P1 bis P3 reisten problemlos legal mit ihren russischen Auslandsreispässen aus dem Herkunftsstaat aus, zu einem nicht feststellbaren Zeitpunkt illegal in das österreichische Bundesgebiet ein und P1 und ihr Ehegatten stellten für sich und P2 sowie P3 am 23.02.2013 die ersten Anträge auf internationalen Schutz in Österreich. Mit Bescheiden des Bundesasylamtes vom 07.03.2013 wurden die ersten Anträge auf internationalen Schutz von P1 bis P3 vom 23.02.2013 gemäß § 3 Abs. 1 und § 8 Abs.1 AsylG abgewiesen und die Beschwerdeführer gemäß § 10 Abs. 1 Z 2 AsylG aus dem österreichischen Bundesgebiet in die Russische Föderation ausgewiesen. Dagegen fristgerecht erhobenen Beschwerden wurden mit Erkenntnissen des Asylgerichtshofes vom 26.06.2013, Zahlen
1) D9 434046-1/2013/2E, 2) D9 434047-1/2013/2E und 3) D9 434048-1/2013/2E, gemäß
§ 3 Abs. 1, § 8 Abs. 1 Z 1 und § 10 Abs. 1 Z 2 AsylG als unbegründet abgewiesen. Im Verfahren des Ehegatten von P1 bzw. Vaters von P2 und P3 wurde zeit- und inhaltsgleich entschieden.

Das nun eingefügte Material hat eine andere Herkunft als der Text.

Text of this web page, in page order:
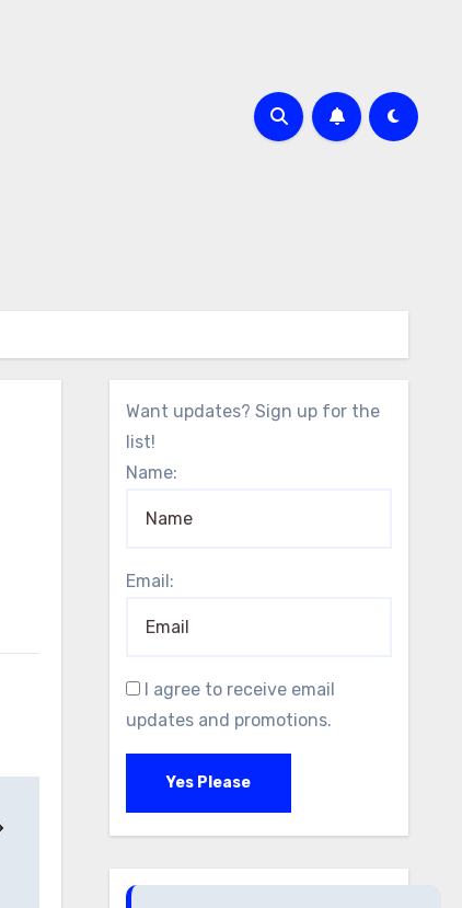
Want updates? Sign up for the
list!
Name:
Email:
I agree to receive email
updates and promotions.
Yes Please

Der Ehegatten von P1 sowie P1 bis P3 kamen danach ihren Ausreiseverpflichtungen nicht nach und blieben illegal im Bundesgebiet. Nach der - während des illegalen Aufenthaltes - erfolgten Geburt von P4 wurde für ihn am XXXX dessen erster Antrag auf internationalen Schutz gestellt, der mit erstinstanzlichem Bescheid gemäß § 3 Abs. 1 und § 8 Abs. 1 AsylG abgewiesen wurde. P4 wurde ein Aufenthaltstitel aus berücksichtigungswürdigen Gründen gemäß
§ 57 und § 55 AsylG nicht erteilt und gemäß § 10 Abs. 1 Z 3 AsylG iVm § 9 BFA-VG gegen P4 eine Rückkehrentscheidung gemäß § 52 Abs. 2 Z 2 und Abs. 3 FPG erlassen. Mit Erkenntnis des Bundesverwaltungsgerichtes vom 08.08.2014, Zahl W196 2007928-1/6E, wurde eine fristgerecht dagegen eingebrachte Beschwerde gemäß § 3 Abs 1, § 8 Abs 1, § 10 Abs 1 Z 3,
§ 55, § 57 AsylG, § 9 BFA-VG und § 52, § 55 FPG als unbegründet abgewiesen sowie einer Revision gemäß Art. 133 Abs. 4 B-VG für nicht zulässig erklärt.

Auch danach weigerten sich P1 bis P4 weiterhin beharrlich ihren Ausreiseverpflichtungen nachzukommen und blieben illegal im Bundesgebiet. Mit Urteil des XXXX , wurde P1 aus dem Alleinverschulden des Ehegatten von diesem geschieden.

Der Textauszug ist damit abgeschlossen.